Requirement
In the last post, we have learned how to create Delta Table in Databricks. In this post, we will learn how to create Delta Table from Path in Databricks.
Solution
Let’s first understand what is the use of creating a Delta table with Path. Using this, the Delta table will be an external table that means it will not store the actual data. The actual data will be available at the path (can be S3, Azure Gen2).
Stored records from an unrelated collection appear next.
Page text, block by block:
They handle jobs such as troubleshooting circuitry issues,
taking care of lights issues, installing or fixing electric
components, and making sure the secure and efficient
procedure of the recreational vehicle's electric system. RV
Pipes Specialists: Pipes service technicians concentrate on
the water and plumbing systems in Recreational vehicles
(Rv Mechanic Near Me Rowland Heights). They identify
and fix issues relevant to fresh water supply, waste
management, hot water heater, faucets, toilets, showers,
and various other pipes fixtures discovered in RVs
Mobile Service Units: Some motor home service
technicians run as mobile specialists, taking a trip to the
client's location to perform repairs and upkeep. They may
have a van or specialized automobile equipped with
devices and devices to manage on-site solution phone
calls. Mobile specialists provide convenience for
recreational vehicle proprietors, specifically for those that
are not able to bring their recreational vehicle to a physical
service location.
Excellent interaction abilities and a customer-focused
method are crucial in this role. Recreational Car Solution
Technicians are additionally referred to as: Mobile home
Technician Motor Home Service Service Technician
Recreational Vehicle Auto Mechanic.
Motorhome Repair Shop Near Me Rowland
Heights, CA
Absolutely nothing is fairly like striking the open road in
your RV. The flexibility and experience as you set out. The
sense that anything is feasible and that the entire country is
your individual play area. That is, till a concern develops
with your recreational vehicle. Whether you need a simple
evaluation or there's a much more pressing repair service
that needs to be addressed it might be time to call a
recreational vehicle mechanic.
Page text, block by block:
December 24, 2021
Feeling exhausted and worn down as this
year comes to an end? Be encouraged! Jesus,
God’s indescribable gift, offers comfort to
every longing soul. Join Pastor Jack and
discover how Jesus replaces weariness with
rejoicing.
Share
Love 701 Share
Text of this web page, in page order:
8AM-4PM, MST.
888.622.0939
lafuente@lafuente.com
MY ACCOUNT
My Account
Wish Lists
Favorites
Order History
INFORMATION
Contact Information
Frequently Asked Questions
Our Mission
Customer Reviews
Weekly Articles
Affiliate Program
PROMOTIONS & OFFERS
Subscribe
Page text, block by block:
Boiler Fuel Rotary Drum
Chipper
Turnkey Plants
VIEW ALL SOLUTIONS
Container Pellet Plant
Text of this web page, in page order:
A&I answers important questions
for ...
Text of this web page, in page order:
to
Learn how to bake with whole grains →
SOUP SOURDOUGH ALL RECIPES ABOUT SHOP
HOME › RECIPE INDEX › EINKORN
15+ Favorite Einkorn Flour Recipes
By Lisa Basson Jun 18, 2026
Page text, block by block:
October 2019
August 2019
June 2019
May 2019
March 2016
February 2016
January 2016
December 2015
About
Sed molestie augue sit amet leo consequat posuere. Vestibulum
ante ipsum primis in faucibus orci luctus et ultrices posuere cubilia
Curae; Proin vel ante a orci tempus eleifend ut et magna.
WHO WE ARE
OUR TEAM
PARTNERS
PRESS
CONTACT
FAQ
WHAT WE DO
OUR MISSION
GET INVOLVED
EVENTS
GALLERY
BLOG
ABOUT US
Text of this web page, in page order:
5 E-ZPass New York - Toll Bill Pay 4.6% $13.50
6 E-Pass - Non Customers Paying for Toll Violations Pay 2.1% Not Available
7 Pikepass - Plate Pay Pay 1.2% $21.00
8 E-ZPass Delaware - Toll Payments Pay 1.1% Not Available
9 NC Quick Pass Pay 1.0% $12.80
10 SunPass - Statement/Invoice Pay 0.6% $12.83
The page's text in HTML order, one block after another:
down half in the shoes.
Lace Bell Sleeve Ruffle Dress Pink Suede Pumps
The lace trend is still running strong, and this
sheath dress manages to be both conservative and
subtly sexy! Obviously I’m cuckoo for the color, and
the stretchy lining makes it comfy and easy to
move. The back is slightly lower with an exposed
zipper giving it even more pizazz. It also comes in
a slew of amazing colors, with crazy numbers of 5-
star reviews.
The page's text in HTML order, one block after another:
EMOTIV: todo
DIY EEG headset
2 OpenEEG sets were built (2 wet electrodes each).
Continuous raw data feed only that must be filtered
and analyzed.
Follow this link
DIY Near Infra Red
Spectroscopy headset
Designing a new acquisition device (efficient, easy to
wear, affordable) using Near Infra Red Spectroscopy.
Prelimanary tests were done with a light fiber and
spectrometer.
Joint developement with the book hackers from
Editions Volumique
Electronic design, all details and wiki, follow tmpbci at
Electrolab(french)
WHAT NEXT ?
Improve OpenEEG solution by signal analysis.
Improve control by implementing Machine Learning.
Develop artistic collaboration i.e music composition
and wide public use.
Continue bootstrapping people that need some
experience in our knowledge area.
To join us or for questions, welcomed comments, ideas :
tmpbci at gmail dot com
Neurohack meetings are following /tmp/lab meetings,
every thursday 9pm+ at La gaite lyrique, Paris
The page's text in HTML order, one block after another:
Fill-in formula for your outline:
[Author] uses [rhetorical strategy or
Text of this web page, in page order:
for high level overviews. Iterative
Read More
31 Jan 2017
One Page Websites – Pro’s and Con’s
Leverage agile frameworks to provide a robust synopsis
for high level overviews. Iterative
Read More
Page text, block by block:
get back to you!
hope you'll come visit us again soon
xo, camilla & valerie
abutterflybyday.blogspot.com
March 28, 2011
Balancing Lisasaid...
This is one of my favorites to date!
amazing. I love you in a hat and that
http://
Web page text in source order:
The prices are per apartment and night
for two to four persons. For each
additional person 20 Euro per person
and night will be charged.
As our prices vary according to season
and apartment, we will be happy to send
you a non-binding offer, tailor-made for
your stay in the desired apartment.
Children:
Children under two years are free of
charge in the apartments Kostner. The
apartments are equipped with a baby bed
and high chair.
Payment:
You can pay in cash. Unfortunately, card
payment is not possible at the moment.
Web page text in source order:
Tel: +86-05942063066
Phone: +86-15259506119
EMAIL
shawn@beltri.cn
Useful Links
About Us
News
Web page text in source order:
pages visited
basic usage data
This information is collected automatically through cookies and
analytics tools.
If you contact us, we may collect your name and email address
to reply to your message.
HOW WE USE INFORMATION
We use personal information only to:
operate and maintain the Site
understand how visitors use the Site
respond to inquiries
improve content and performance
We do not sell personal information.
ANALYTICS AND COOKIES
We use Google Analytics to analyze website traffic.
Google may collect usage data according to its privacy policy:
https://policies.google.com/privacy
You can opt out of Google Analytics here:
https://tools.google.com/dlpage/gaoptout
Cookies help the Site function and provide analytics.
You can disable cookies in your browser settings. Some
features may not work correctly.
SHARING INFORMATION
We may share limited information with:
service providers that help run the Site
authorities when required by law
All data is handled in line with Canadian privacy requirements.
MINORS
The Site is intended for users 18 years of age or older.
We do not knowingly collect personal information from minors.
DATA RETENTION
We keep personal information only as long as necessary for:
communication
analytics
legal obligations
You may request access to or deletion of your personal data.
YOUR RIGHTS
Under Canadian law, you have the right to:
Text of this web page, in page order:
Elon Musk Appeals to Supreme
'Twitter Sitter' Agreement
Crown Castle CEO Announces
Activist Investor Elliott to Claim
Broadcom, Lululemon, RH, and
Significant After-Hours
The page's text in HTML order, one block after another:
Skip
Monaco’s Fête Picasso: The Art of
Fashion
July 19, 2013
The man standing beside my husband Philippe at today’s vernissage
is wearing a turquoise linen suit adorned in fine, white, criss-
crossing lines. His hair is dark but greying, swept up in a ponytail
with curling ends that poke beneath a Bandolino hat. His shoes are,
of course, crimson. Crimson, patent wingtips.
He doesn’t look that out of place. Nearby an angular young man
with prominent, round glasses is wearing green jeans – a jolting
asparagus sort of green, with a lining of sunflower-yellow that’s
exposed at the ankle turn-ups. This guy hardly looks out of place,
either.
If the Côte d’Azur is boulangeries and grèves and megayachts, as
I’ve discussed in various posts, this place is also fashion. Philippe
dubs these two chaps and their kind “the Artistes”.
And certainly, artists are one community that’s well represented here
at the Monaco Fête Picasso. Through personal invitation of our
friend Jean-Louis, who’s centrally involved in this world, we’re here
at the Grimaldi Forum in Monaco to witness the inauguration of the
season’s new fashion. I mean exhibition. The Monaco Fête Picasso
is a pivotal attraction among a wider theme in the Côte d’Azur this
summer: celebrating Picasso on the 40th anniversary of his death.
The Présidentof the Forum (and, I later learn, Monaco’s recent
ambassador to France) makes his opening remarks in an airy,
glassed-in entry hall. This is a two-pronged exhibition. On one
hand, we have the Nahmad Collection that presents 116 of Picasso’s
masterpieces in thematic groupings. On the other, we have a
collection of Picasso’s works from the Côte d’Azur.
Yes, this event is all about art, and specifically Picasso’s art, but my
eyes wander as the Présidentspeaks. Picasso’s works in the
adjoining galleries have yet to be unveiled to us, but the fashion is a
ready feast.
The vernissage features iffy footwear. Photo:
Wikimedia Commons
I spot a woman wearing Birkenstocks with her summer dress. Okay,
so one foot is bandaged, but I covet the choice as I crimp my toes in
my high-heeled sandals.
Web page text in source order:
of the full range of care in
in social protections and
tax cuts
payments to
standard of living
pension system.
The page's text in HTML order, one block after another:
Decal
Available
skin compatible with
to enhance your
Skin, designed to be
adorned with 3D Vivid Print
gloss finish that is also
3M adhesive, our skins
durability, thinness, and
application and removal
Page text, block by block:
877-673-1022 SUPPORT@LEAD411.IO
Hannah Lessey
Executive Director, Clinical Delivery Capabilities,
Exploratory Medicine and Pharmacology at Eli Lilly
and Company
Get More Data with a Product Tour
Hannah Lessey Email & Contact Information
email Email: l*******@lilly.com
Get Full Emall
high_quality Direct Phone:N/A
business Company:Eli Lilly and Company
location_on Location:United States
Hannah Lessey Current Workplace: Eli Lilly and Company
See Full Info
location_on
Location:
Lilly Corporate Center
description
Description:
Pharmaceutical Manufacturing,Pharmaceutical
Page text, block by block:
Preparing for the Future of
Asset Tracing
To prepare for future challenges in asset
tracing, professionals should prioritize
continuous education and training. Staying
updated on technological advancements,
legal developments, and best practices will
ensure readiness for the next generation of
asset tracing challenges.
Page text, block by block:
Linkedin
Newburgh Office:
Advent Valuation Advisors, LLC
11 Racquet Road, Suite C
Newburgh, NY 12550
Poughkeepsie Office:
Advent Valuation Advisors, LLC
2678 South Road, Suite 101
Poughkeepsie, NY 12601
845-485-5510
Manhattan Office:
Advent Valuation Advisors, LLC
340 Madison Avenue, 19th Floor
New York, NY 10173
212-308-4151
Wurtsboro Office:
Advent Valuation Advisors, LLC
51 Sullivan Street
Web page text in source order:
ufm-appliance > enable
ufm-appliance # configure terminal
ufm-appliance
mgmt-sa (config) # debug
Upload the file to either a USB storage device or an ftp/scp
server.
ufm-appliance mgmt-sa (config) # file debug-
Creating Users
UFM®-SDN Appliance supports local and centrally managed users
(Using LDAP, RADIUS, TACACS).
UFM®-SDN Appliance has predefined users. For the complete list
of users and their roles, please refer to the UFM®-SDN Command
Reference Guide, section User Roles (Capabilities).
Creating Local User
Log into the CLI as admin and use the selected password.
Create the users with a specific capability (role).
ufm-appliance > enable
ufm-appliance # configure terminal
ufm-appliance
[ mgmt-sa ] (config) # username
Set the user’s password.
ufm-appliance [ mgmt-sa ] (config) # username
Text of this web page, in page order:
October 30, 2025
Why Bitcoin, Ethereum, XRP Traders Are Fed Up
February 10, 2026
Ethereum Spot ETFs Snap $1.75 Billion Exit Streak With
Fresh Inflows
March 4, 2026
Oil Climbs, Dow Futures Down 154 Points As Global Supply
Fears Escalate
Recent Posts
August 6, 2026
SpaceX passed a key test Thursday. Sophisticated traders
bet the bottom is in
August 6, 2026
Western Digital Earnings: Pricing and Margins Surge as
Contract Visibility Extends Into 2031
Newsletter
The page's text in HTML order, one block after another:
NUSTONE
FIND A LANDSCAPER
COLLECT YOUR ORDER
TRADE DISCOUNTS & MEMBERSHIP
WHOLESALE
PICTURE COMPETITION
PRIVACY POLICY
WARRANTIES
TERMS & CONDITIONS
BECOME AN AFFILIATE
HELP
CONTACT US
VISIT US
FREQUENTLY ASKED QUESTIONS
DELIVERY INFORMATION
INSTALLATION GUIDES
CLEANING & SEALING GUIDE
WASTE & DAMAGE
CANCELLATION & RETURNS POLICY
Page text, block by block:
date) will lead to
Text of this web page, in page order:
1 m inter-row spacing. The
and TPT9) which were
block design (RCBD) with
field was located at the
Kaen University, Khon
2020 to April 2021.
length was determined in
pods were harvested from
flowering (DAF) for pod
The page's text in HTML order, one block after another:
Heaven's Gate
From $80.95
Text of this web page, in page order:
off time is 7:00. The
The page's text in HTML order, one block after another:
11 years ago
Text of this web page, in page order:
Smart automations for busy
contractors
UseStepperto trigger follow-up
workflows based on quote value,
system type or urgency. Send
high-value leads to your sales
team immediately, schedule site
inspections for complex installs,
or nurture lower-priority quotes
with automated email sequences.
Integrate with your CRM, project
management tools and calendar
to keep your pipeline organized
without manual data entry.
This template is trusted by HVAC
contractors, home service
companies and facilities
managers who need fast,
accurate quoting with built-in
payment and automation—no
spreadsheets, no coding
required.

The advantage of using Path is if the table gets drop, the data will not be lost as it is available in the storage.
Create Table from Path
For creating a Delta table, below is the template:
CREATE TABLE <table_name> ( <column name> <data type>, <column name> <data type>, ..) USING DELTA Location '<Path of the data>';
With the same template, let’s create a table for the below sample data:
Sample Data
empno | ename | designation | manager | hire_date | sal | deptno | location |
9369 | SMITH | CLERK | 7902 | 12/17/1980 | 800 | 20 | BANGALORE |
9499 | ALLEN | SALESMAN | 7698 | 2/20/1981 | 1600 | 30 | HYDERABAD |
9521 | WARD | SALESMAN | 7698 | 2/22/1981 | 1250 | 30 | PUNE |
9566 | TURNER | MANAGER | 7839 | 4/2/1981 | 2975 | 20 | MUMBAI |
9654 | MARTIN | SALESMAN | 7698 | 9/28/1981 | 1250 | 30 | CHENNAI |
9369 | SMITH | CLERK | 7902 | 12/17/1980 | 800 | 20 | KOLKATA |
CREATE TABLE employee_delta ( empno INT, ename STRING, designation STRING, manager INT, hire_date DATE, sal BIGINT, deptno INT, location STRING ) USING DELTA Location '/mnt/bdpdatalake/blob-storage/';
Here, The location will have the actual data in the parquet format.
Wrapping Up
In this post, we have learned how to create a Delta table using the path. We have also learned the advantage of using Path or an external Delta table. This approach of storing and creating tables used in many of the projects.